村の中をご案内
「まずは親父に挨拶だな、一年ぶりだが元気にしてるか?」
クロガネさんとユリさんは村の至る所にある謎建築に目をやりながらも、父親であるシロガネ様の健康を気遣っている。入り口からお屋敷までの間にあるもの全てを説明していたら、会えるのは夕方になりそうなので自制しているようだ。
「あぁ、元気だよ。美波が来てから色々あったからね、退屈している暇なんてないよ」
「そうですよ、むしろ去年よりお元気かもしれません」
ギンとリンは、お二人の荷物を運びながら嬉しそうだ。ハクとユキちゃんはお二人と手を繋ぎ、スキップしている。

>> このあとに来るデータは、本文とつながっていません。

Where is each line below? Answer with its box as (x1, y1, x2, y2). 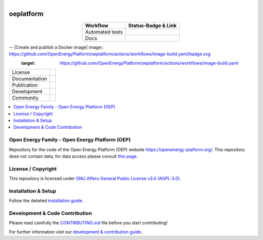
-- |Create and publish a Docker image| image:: (9, 44, 104, 51)
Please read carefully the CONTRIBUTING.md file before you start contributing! (9, 220, 168, 226)
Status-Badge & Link (128, 22, 177, 29)
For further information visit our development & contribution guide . (9, 229, 143, 235)
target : (21, 60, 36, 66)
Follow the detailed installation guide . (9, 198, 84, 204)
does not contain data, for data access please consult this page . (9, 153, 138, 159)
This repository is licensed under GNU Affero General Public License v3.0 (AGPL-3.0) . (9, 175, 181, 182)
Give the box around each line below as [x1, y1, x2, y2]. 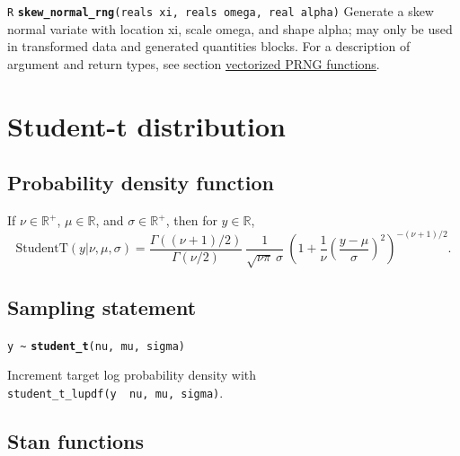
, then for [165, 211, 217, 230]
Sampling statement [7, 293, 197, 320]
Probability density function [7, 169, 274, 197]
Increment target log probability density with [7, 365, 257, 384]
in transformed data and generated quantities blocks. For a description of [7, 37, 411, 56]
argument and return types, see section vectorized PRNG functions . [7, 54, 380, 73]
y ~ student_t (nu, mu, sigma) [7, 339, 185, 353]
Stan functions [7, 426, 145, 454]
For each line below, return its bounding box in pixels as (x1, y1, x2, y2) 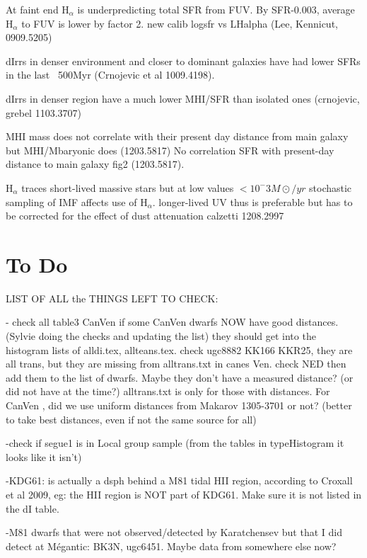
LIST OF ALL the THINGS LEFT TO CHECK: (6, 290, 219, 305)
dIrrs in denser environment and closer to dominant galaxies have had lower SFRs (6, 53, 361, 68)
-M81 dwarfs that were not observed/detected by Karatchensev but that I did (6, 525, 342, 540)
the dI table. (6, 501, 59, 516)
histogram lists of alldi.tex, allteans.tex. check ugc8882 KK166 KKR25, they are (6, 342, 353, 357)
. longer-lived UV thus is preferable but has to (152, 194, 353, 209)
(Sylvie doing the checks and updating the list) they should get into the (6, 329, 316, 343)
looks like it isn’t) (6, 449, 82, 464)
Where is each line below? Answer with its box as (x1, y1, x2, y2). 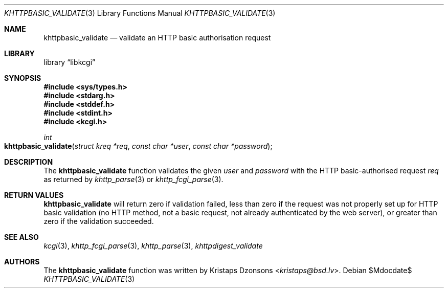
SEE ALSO (4, 233, 39, 241)
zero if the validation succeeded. (43, 217, 154, 226)
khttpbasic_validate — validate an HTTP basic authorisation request (43, 33, 271, 42)
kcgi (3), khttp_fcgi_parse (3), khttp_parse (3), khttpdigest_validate (43, 241, 263, 250)
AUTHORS (4, 257, 40, 266)
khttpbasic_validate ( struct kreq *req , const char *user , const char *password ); (4, 142, 273, 150)
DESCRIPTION (4, 158, 53, 166)
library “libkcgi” (43, 58, 96, 66)
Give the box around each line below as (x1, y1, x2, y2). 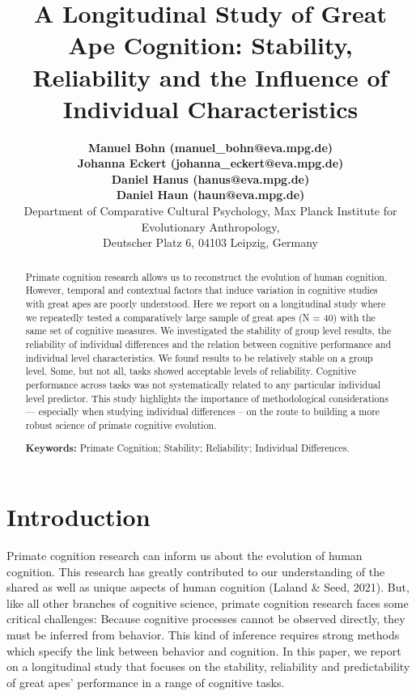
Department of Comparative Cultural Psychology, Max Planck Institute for (23, 202, 397, 219)
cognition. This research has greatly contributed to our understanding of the (6, 562, 385, 579)
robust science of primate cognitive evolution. (25, 418, 217, 431)
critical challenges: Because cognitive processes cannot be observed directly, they (6, 610, 405, 627)
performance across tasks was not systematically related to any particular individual (25, 377, 381, 391)
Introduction (6, 500, 151, 533)
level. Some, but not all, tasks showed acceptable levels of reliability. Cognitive (25, 364, 356, 378)
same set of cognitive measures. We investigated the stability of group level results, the (25, 324, 392, 337)
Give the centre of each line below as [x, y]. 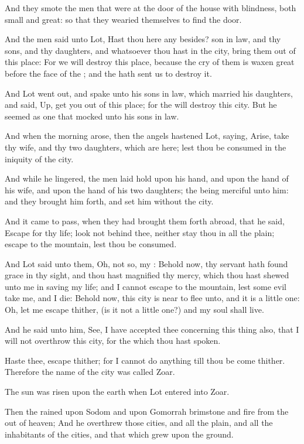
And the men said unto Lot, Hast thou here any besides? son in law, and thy [143, 39]
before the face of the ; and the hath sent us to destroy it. [108, 73]
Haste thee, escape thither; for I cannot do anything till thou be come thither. [145, 360]
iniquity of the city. [39, 158]
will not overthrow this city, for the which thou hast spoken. [113, 341]
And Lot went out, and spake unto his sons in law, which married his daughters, [149, 93]
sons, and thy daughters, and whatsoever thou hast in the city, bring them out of [150, 50]
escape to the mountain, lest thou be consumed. [91, 244]
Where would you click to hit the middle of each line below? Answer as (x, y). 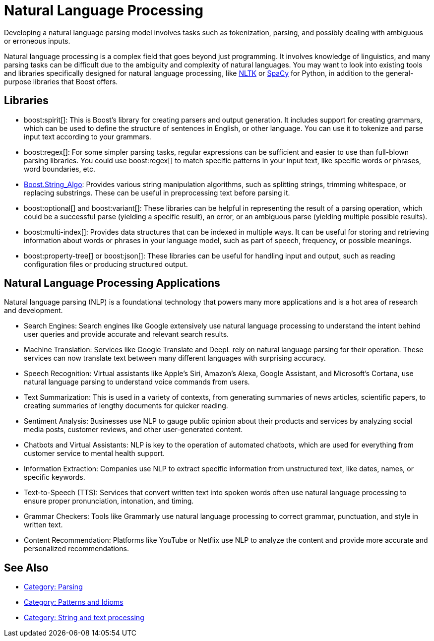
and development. (33, 311)
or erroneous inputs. (37, 41)
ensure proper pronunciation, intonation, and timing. (109, 501)
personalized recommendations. (76, 549)
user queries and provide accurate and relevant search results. (126, 334)
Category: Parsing (53, 587)
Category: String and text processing (84, 618)
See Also (26, 568)
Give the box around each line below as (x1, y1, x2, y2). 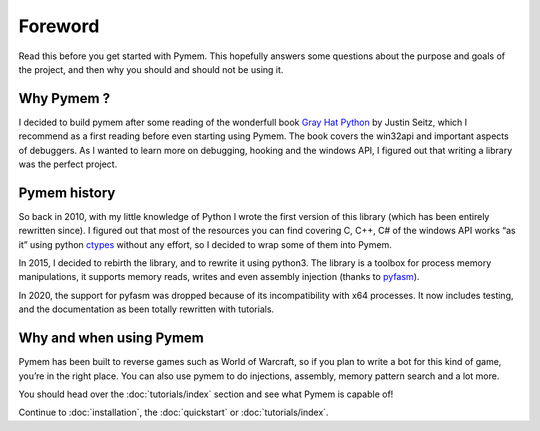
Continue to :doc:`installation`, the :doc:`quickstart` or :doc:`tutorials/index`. (18, 406, 329, 419)
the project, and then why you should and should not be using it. (18, 63, 284, 75)
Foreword (18, 15, 100, 37)
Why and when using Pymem (18, 330, 205, 347)
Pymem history (18, 184, 116, 201)
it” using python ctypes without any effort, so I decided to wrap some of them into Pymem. (18, 238, 392, 250)
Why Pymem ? (18, 90, 110, 107)
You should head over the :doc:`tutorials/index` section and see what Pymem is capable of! (18, 388, 394, 400)
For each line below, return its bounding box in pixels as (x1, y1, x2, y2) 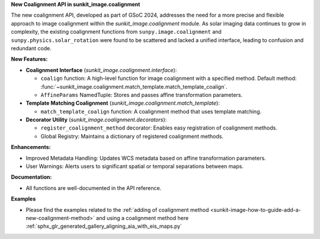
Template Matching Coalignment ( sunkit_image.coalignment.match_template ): (25, 99, 220, 106)
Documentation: (11, 173, 52, 180)
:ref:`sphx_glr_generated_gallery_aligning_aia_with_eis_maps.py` (25, 222, 183, 230)
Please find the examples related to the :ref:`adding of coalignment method (25, 206, 209, 213)
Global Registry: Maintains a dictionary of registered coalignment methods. (40, 133, 223, 140)
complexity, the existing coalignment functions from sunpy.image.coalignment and (11, 28, 222, 35)
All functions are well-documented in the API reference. (25, 184, 162, 192)
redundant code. (11, 44, 52, 51)
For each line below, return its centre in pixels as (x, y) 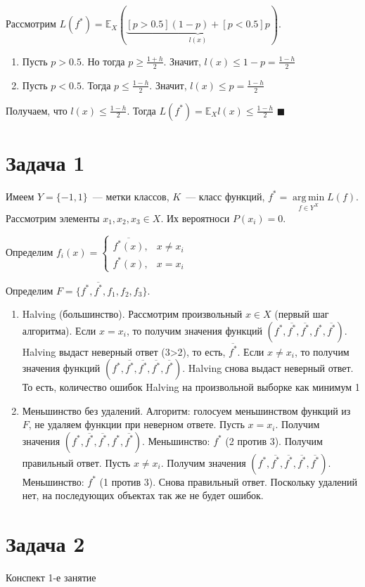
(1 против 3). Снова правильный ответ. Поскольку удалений (229, 481)
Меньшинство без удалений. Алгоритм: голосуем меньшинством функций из (186, 410)
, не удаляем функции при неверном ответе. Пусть (136, 424)
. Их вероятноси (195, 218)
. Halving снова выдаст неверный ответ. (268, 368)
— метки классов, (131, 196)
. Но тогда (103, 61)
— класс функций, (225, 196)
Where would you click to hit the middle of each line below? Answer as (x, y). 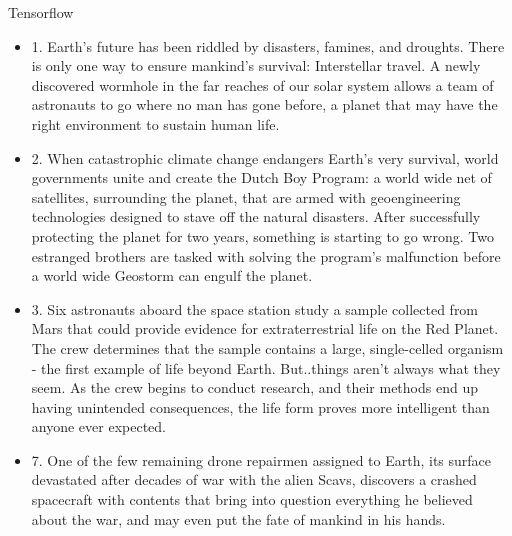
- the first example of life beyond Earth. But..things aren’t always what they (266, 367)
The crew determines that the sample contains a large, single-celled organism (267, 347)
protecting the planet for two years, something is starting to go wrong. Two (262, 235)
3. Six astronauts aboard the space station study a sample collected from (255, 308)
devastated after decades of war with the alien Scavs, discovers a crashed (254, 479)
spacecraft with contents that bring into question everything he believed (252, 499)
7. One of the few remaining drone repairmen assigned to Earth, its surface (261, 459)
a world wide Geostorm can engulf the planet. (172, 275)
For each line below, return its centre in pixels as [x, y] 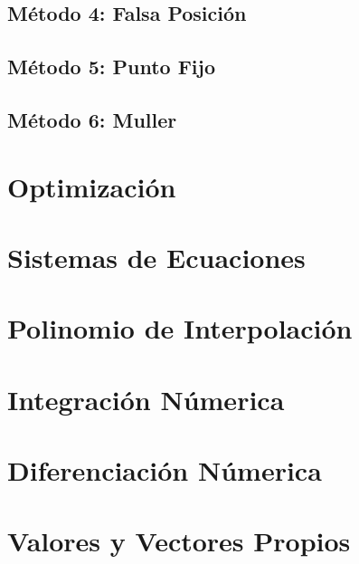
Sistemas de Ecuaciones [156, 257]
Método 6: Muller [92, 119]
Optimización [92, 186]
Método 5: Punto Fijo [112, 67]
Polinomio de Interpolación [180, 328]
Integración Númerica [146, 399]
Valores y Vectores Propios [179, 541]
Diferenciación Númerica [165, 470]
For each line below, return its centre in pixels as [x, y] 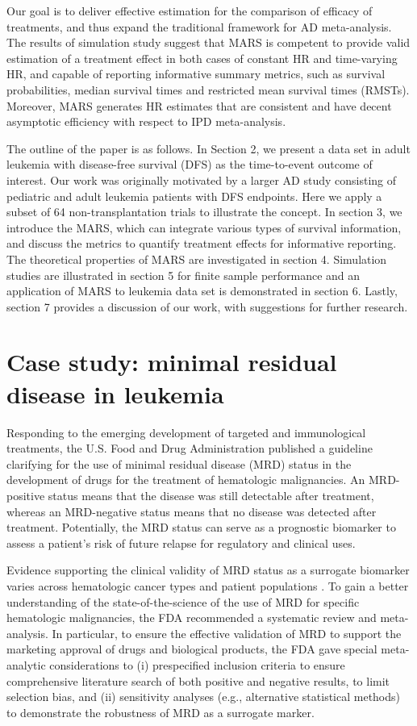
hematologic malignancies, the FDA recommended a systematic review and [192, 618]
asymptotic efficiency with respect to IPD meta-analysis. [146, 121]
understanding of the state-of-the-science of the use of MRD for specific [183, 601]
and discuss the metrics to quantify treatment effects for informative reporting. [202, 243]
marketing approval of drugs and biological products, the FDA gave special [192, 649]
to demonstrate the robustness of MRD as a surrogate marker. [161, 712]
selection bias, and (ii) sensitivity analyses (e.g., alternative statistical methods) [203, 697]
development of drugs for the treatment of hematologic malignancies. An [186, 480]
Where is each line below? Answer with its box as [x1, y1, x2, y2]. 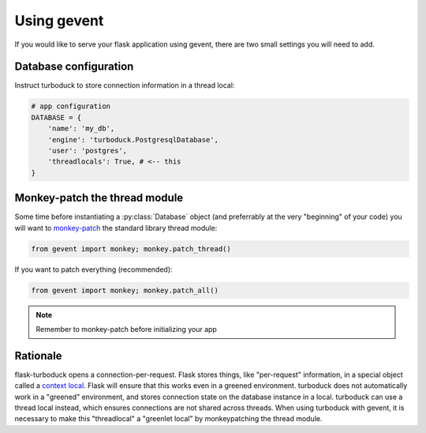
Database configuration [14, 60, 134, 73]
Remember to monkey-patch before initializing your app [35, 325, 217, 333]
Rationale [14, 348, 62, 363]
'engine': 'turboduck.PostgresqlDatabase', [47, 135, 219, 144]
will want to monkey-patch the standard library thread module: [14, 223, 218, 232]
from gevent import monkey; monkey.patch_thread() [31, 244, 232, 253]
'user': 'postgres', [47, 146, 128, 155]
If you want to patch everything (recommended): [14, 265, 173, 274]
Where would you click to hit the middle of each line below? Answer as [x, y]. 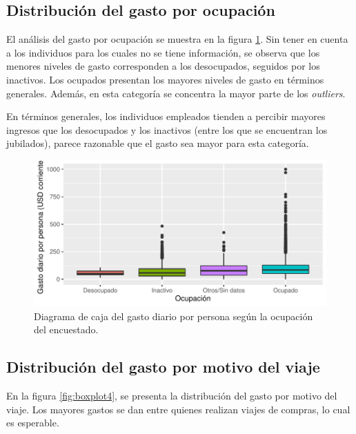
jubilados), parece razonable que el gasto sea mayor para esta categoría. [158, 143]
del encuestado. [66, 329]
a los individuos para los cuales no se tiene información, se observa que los [163, 52]
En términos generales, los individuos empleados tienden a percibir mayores [166, 116]
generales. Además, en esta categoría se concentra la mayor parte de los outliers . [176, 93]
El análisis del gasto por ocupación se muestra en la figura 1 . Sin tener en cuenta [177, 39]
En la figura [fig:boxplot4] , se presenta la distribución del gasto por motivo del [172, 395]
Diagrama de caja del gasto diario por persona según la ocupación [174, 316]
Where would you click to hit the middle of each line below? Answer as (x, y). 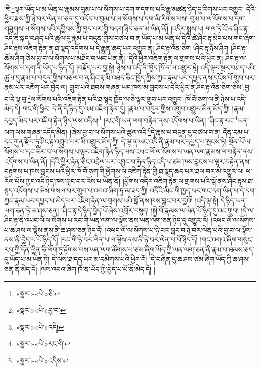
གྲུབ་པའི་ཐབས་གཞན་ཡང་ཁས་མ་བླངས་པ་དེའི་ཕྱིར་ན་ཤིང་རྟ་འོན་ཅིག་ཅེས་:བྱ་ (160, 87)
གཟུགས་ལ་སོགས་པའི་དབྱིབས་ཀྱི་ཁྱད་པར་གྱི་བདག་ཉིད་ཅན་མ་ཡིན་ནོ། (87, 28)
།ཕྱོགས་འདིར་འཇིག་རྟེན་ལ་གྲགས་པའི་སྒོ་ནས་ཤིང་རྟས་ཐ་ (188, 181)
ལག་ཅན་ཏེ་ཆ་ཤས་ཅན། (32, 210)
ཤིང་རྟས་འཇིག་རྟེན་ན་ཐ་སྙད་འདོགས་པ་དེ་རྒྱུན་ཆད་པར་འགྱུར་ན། (79, 48)
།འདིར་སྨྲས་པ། (187, 28)
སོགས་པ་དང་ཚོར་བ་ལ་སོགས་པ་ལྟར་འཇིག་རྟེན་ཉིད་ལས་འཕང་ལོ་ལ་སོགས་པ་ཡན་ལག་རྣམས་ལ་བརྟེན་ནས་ (129, 151)
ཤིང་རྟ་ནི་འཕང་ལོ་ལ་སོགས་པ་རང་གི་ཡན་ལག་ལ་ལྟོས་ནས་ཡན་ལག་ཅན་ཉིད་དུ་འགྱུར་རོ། (107, 220)
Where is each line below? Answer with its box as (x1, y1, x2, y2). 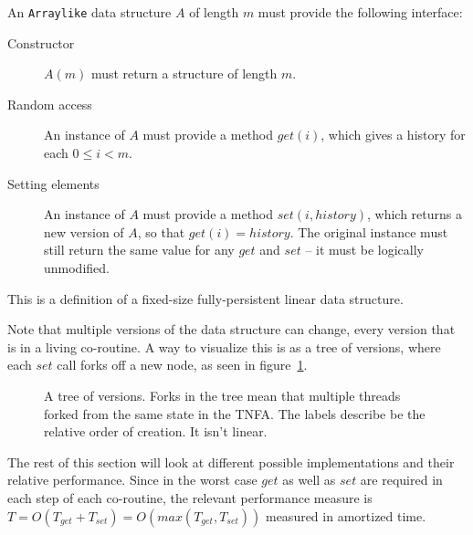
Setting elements (7, 173, 100, 193)
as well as (282, 470, 336, 489)
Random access (7, 94, 92, 113)
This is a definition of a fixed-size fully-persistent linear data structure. (7, 288, 404, 308)
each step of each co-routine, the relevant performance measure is (7, 488, 373, 507)
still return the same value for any (44, 240, 235, 259)
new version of (44, 222, 124, 241)
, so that (137, 222, 185, 241)
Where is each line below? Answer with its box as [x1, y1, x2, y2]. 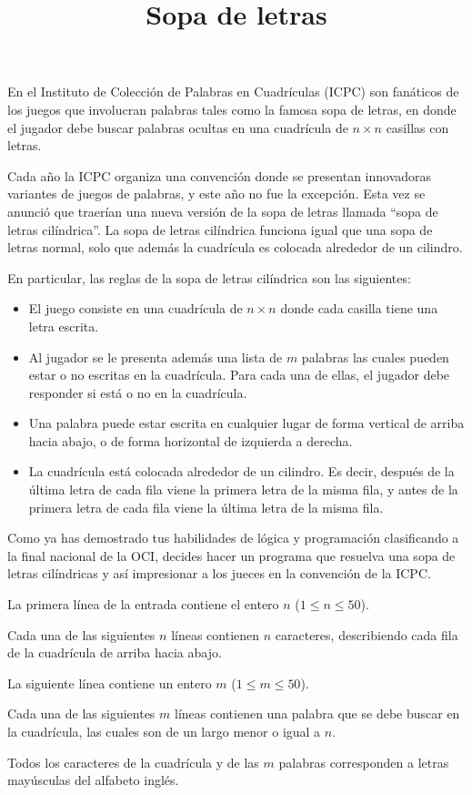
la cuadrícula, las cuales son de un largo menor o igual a [7, 722, 321, 740]
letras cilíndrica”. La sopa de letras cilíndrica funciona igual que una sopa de [7, 219, 433, 239]
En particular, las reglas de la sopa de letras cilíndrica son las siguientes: [7, 268, 411, 287]
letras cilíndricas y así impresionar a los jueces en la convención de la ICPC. [7, 564, 431, 583]
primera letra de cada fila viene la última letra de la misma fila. [28, 497, 384, 516]
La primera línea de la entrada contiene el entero [7, 595, 279, 614]
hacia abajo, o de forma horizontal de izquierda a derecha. [28, 431, 353, 450]
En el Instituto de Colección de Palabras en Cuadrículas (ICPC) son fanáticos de [7, 82, 459, 101]
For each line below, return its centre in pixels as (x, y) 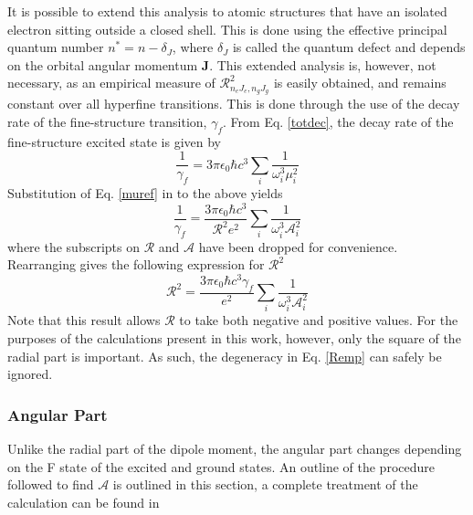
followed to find (51, 484)
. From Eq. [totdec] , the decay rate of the (338, 121)
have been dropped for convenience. (298, 246)
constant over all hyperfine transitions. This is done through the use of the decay (234, 104)
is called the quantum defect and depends (349, 47)
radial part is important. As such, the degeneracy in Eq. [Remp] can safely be (225, 356)
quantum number (56, 47)
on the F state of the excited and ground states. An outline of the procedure (221, 466)
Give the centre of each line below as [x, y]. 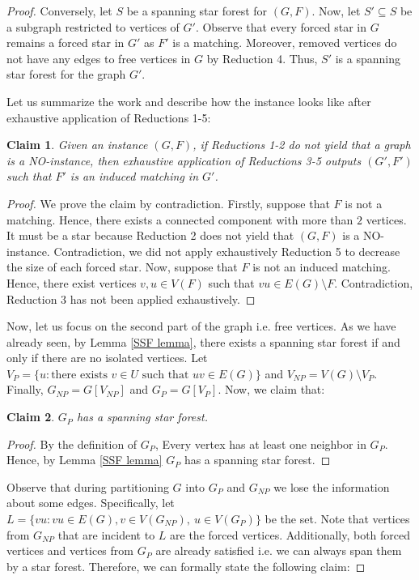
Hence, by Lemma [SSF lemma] [85, 460]
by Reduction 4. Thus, [262, 58]
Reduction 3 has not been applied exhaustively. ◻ [131, 299]
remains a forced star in [66, 43]
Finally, [25, 389]
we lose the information [332, 486]
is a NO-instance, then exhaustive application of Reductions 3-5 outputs [184, 160]
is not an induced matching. [322, 267]
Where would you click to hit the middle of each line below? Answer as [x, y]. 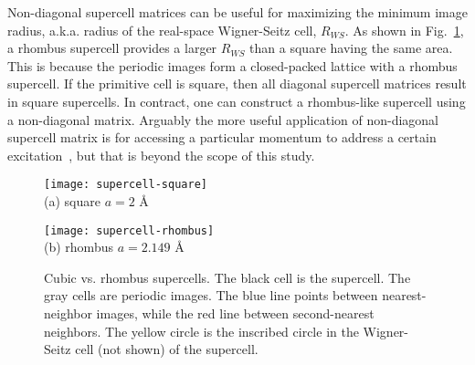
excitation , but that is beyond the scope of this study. [161, 155]
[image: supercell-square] [126, 185]
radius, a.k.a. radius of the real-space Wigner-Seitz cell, [162, 30]
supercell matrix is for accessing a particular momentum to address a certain [222, 137]
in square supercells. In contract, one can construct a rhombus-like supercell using [237, 101]
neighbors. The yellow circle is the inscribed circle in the [201, 331]
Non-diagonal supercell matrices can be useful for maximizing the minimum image [237, 12]
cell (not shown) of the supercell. [167, 349]
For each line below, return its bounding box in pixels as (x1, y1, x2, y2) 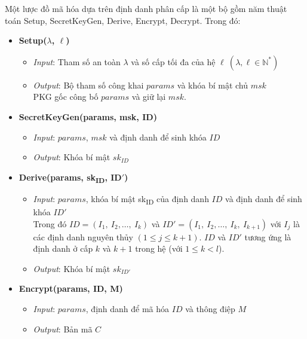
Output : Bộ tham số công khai (33, 78, 144, 91)
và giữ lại (131, 90, 166, 103)
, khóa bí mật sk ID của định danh (85, 192, 209, 206)
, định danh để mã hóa (85, 302, 170, 314)
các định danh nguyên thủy (33, 230, 133, 243)
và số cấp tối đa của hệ (131, 55, 216, 68)
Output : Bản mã (33, 322, 93, 335)
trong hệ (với (135, 242, 183, 255)
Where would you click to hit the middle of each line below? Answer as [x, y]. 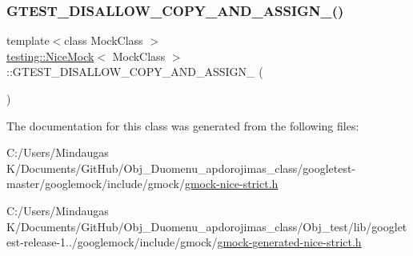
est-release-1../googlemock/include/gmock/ [112, 242]
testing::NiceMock [50, 56]
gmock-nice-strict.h [231, 184]
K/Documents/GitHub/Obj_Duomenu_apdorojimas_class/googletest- [181, 168]
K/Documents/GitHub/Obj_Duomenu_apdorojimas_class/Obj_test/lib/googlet [207, 226]
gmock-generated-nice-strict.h [289, 242]
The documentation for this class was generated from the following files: [183, 125]
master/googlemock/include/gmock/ [96, 184]
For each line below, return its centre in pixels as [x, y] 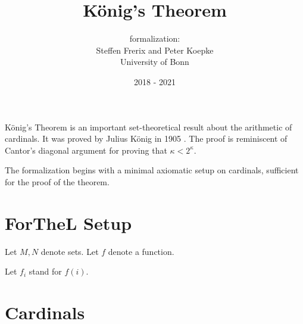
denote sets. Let [70, 251]
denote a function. [141, 251]
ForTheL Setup [68, 222]
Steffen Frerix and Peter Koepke [155, 50]
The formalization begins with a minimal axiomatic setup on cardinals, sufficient [152, 170]
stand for [45, 271]
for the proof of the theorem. [57, 181]
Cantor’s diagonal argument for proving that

「それは有難いな、900歳を超えると退屈が何より怖いからな。美波、俺達からもお礼を言わねばな」
ありがとうと感謝されて、美波は恐縮してしまう。
確かに役に立つ技術もあるが、大半は暴走の末のシロモノである。
「とんでもないです、お世話になっているのは私の方ですよ。最初に出会ったのがハクで、本当に幸運でした」
心から感謝を伝えてギン達と別れ、中途半端になっていたレインコートの梱包を仕上げることにする。
一年ぶりの再会だ、積もる話もあるだろう。
「さぁ、頑張って仕上げちゃいましょうね。夜はコザクラ町に行くんでしょう?」
「うん、クロガネさん達も行けるかな。夜桜見てほしいよね、せっかくだし」
「行けるんじゃない?なんなら皆でお弁当持って夜桜見物にしましょうか。前なら村を空っぽにする訳にはいかなかったけど、美波のバリアのお陰で鍵いらずだものね」
そんなバリアもあった...究極のセキュリティシステムである。
「じゃあ頑張らないとね、終わったら村の皆を誘おう!」
こうしてお試しのはずの夜桜見物は大掛かりな宴会に変更されたようだ、当初の予定よりスケールが大きくなるのは最早お約束である。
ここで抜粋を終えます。